Interpreting Regression Models: Why It Matters Whether You Include a Mediator
In Parkinson’s research, and really in all biomedical science, we often use multivariable regression to estimate the association between an exposure (e.g., physical activity, sleep, social isolation) and an outcome (e.g., cognitive decline, quality of life, motor symptoms).
But how we interpret those models depends critically on whether covariates are confounders or mediators.
Confounder: A variable that influences both the exposure and the outcome but is not part of the causal pathway.
Failing to adjust for a confounder leaves an open “backdoor path” between the exposure and outcome, leading to a spurious association.
Example 1: Matches and lung cancer.
Carrying matches (exposure) is associated with lung cancer (outcome)—but only because of their shared relationship with smoking.
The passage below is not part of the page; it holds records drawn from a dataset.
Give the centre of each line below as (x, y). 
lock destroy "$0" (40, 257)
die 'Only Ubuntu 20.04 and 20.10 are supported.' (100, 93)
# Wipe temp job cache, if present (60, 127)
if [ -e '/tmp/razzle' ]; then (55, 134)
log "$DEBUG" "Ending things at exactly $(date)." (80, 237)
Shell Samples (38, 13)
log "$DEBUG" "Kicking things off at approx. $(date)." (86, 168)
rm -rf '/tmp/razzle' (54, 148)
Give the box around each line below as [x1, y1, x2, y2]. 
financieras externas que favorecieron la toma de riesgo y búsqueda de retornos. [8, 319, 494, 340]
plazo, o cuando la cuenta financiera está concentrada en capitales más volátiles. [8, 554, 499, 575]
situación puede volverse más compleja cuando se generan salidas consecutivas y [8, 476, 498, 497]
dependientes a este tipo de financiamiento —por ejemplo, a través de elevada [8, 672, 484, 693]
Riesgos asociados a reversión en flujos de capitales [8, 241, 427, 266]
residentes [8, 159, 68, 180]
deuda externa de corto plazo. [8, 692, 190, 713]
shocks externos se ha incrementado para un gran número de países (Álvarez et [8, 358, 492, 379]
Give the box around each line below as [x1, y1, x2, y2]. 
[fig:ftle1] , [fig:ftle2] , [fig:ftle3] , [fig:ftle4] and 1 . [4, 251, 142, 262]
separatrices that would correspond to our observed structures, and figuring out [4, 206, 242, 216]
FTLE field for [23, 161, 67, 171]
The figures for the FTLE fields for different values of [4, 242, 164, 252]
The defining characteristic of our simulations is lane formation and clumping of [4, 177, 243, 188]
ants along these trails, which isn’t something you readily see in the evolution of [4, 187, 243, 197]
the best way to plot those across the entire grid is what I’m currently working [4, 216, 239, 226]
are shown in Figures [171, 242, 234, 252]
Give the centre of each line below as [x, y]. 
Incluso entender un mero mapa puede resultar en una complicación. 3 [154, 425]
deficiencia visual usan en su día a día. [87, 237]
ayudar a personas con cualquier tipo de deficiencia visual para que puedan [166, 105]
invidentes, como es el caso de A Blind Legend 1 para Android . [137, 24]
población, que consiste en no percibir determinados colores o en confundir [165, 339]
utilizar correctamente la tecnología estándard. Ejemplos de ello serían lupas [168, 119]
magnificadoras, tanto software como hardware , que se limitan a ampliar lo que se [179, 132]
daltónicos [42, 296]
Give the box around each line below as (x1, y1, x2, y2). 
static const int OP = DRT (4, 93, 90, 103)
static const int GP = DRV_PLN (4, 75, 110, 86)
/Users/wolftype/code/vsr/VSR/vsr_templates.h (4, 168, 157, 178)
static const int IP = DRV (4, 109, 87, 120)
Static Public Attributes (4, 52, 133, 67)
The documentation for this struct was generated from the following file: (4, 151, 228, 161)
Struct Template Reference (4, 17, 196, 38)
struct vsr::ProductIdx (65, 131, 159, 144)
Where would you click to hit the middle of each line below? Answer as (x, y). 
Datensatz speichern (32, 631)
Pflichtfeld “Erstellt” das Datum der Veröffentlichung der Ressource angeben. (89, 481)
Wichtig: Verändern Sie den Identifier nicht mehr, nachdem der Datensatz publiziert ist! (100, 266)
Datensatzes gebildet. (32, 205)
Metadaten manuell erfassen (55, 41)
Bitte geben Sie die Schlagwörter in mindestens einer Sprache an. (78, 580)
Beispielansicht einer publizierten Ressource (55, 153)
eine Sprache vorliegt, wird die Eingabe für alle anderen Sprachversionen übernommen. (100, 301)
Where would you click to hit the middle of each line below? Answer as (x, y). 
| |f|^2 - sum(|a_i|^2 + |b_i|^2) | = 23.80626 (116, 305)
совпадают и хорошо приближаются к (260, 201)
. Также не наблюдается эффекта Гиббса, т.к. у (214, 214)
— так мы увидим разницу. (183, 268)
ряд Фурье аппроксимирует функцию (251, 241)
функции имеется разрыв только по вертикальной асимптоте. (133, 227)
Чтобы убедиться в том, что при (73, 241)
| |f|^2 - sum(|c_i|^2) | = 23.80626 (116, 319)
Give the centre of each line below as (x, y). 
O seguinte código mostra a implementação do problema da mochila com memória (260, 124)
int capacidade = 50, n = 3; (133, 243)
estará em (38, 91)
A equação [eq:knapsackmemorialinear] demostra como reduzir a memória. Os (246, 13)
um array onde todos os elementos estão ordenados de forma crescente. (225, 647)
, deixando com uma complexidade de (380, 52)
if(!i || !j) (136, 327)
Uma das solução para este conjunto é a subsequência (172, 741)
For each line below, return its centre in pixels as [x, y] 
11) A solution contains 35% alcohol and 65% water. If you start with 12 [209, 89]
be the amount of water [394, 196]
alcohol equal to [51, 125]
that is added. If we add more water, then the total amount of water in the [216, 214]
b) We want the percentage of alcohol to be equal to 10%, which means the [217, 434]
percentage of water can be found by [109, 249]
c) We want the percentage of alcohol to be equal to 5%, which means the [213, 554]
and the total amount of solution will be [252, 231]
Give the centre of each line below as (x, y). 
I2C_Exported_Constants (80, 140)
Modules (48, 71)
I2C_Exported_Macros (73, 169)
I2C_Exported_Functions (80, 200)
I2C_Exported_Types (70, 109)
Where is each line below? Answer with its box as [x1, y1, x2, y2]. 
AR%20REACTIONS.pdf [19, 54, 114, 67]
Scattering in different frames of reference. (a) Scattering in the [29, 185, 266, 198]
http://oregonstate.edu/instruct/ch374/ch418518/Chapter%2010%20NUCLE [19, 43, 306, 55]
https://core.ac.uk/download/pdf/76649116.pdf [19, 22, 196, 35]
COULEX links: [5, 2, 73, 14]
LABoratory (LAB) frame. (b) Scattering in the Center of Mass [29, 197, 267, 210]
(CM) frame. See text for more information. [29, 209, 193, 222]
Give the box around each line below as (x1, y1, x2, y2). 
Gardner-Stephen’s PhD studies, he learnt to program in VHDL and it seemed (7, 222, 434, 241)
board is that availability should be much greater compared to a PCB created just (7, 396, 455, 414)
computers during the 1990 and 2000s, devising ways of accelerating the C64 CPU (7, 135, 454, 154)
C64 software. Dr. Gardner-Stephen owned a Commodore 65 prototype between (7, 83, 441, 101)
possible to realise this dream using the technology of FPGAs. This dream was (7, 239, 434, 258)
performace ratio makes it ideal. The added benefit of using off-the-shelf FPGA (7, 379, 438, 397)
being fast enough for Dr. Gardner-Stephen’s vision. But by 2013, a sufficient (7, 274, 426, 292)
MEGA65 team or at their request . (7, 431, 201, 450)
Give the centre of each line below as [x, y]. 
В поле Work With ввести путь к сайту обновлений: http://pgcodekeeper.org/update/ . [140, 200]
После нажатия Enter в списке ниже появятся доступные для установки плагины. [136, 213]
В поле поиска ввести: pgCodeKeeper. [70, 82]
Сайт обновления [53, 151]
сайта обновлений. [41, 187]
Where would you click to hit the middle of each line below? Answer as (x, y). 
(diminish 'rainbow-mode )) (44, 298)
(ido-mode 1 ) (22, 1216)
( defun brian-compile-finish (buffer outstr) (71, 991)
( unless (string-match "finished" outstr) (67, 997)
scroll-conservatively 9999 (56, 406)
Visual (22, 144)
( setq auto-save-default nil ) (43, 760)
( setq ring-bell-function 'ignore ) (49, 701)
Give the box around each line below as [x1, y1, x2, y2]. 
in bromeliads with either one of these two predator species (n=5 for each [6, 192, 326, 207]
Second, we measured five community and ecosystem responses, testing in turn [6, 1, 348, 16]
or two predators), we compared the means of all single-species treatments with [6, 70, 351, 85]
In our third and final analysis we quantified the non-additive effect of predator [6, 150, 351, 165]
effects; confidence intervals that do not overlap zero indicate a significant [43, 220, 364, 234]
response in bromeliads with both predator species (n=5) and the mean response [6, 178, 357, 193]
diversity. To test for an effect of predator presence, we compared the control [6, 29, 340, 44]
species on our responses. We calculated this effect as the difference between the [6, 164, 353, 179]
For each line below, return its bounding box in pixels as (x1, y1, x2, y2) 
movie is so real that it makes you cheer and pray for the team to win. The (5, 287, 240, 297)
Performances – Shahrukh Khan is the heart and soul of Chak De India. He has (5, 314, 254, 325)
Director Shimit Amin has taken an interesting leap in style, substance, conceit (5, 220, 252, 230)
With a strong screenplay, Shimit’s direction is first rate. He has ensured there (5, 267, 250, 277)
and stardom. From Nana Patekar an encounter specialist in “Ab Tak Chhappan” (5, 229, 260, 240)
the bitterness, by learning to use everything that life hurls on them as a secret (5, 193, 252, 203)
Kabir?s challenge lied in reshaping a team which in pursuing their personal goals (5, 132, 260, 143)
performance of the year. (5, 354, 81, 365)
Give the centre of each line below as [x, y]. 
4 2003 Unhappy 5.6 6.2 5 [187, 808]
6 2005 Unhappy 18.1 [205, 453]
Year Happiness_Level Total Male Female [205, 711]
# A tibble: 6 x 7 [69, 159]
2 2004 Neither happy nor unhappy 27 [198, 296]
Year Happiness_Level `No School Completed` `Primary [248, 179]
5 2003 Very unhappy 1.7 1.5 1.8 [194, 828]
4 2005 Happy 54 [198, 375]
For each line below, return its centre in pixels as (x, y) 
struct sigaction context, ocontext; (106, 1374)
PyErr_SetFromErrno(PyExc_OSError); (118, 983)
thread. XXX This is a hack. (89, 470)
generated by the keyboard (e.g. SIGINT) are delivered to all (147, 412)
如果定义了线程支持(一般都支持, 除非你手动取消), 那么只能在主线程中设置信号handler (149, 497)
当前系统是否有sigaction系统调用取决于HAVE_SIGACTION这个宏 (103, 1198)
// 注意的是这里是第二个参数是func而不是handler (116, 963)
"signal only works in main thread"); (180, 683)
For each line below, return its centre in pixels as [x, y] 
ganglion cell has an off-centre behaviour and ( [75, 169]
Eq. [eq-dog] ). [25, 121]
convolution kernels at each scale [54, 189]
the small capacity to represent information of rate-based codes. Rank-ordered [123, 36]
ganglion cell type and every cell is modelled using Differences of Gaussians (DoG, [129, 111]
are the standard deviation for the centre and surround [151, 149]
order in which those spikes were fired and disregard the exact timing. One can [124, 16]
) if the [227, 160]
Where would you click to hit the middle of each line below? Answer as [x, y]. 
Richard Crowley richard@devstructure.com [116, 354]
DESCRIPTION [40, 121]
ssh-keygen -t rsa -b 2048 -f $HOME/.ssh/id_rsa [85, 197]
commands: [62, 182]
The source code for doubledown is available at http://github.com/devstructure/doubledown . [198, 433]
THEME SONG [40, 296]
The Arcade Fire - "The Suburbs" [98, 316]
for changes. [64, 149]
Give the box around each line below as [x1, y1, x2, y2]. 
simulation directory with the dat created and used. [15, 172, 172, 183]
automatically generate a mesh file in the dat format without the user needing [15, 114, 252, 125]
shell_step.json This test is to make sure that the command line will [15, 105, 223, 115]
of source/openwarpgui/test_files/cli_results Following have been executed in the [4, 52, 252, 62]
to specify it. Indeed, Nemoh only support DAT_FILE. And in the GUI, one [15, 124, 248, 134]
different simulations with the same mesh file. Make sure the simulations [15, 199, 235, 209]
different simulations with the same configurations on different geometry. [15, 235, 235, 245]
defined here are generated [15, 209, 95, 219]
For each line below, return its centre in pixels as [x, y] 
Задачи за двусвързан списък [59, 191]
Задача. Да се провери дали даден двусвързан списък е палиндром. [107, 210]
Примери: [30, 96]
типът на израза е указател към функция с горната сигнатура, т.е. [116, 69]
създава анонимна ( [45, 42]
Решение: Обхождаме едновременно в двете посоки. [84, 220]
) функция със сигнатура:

Smoking is the true confounder. Once you adjust for smoking, the matches-lung cancer association disappears.
Example 2: Physical activity → cognitive decline.
Age is a classic confounder: older adults tend to be less active and experience more cognitive decline. Age affects both variables but isn’t on the pathway from activity to cognition. If you observe an association between activity and cognition without adjusting for age, you can’t distinguish whether it reflects a real effect or just age’s influence. Once you adjust for age, you’re estimating the independent effect of physical activity.
So what happens when you include a confounder in your model?
- Without the confounder: you’re estimating a biased effect
- With the confounder: you’re estimating an unbiased effect, independent of that confounder
Mediator: A variable that lies on the causal pathway between the exposure and outcome.
Example: Physical activity may improve sleep quality, which in turn benefits cognitive health. Here, sleep is a mediator of the activity–cognition relationship. Physical activity may also affect cognition through other mechanisms (e.g., cardiovascular health, neuroplasticity, epigenetics).
So what happens when you include a mediator?
- Without the mediator: you’re estimating the total effect of the exposure
- With the mediator: you’re estimating the direct effect—the effect of the exposure excluding the path through the mediator
In our example, including both physical activity and sleep in the model will “block” part of the true impact of activity on cognition. The coefficient for activity will now only reflect its influence not through sleep, potentially underestimating its full effect.
Why this matters
If your goal is to understand the overall benefit of an exposure (like exercise), avoid adjusting for mediators.
If your goal is to understand how the effect happens, mediation analysis can help estimate the direct and indirect components.
But wait—how do you know whether something is a confounder or mediator?
Here’s the catch: statistically, they can look the same in a model.
This is why black-box or “kitchen-sink” approaches (throwing in all possible covariates) can backfire. While this might help reduce confounding, it can also remove meaningful mediated effects—and potentially distort your findings.
Instead: think causally.
Build a conceptual model or draw a directed acyclic graph (DAG) to map the relationships among your exposure, outcome, and covariates. Knowing the role of each variable allows you to build better models and tell a clearer scientific story.
Would love to hear how others in Parkinson’s research think about this—especially for topics like motor vs cognitive symptoms, exercise, inflammation, or neuropsychiatric symptoms. Let’s discuss!